### Requirement
Once you find the line with "et les satisfactions" in the data that follows, repeat it and every line after it exactly, through the line with "sens large, que".
== Available data ==
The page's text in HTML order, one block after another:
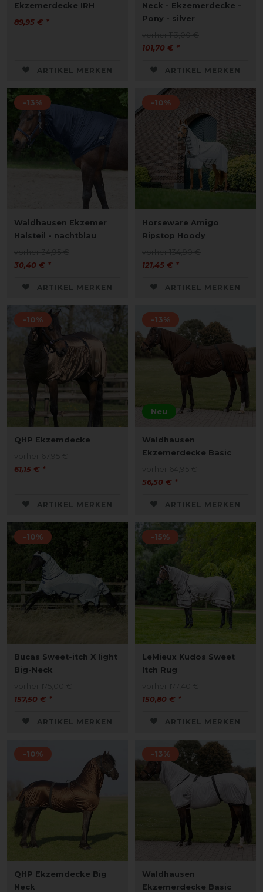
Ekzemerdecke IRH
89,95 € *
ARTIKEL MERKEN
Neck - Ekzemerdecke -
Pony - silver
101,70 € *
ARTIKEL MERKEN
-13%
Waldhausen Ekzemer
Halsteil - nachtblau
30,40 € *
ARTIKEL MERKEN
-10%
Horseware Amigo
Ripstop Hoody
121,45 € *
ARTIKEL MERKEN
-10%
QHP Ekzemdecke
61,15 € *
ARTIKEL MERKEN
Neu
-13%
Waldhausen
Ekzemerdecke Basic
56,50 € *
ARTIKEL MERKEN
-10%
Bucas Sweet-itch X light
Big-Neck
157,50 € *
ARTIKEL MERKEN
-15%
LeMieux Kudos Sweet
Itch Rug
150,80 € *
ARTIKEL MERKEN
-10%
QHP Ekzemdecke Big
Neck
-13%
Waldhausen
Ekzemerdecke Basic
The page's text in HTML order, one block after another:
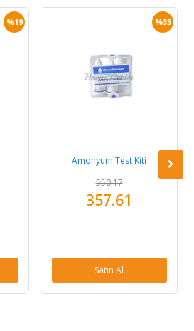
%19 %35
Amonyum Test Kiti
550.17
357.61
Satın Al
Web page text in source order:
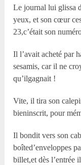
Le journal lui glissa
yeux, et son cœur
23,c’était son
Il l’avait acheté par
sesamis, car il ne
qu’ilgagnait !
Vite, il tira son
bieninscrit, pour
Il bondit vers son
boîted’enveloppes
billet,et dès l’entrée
===
== Available data ==
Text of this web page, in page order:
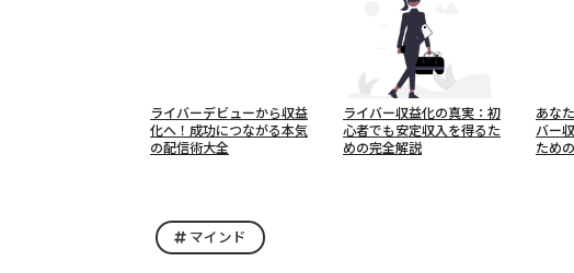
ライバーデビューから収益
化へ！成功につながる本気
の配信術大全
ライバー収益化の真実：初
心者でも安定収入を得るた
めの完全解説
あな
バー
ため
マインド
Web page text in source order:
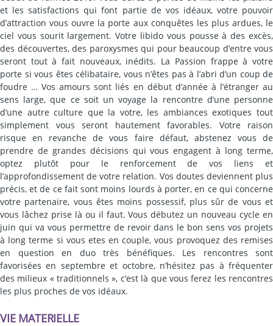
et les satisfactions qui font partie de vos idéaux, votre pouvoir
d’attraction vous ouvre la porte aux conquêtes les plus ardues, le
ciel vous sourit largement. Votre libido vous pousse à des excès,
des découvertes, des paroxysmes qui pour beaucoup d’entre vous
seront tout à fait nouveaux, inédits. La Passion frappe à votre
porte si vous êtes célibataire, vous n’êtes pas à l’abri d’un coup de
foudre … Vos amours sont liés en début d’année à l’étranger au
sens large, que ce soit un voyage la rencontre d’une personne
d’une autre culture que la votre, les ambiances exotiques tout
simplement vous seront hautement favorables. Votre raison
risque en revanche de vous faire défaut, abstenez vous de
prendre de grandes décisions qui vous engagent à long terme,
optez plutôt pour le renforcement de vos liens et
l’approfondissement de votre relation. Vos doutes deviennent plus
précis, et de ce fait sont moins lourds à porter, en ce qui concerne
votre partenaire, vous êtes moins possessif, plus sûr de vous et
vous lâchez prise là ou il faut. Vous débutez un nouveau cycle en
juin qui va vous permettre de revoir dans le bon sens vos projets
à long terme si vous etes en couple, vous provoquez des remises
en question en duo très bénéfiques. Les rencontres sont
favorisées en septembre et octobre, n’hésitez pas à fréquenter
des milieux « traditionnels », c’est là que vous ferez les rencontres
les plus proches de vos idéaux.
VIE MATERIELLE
===
### Solution to the problem
et les satisfactions qui font partie de vos idéaux, votre pouvoir
d’attraction vous ouvre la porte aux conquêtes les plus ardues, le
ciel vous sourit largement. Votre libido vous pousse à des excès,
des découvertes, des paroxysmes qui pour beaucoup d’entre vous
seront tout à fait nouveaux, inédits. La Passion frappe à votre
porte si vous êtes célibataire, vous n’êtes pas à l’abri d’un coup de
foudre … Vos amours sont liés en début d’année à l’étranger au
sens large, que ce soit un voyage la rencontre d’une personne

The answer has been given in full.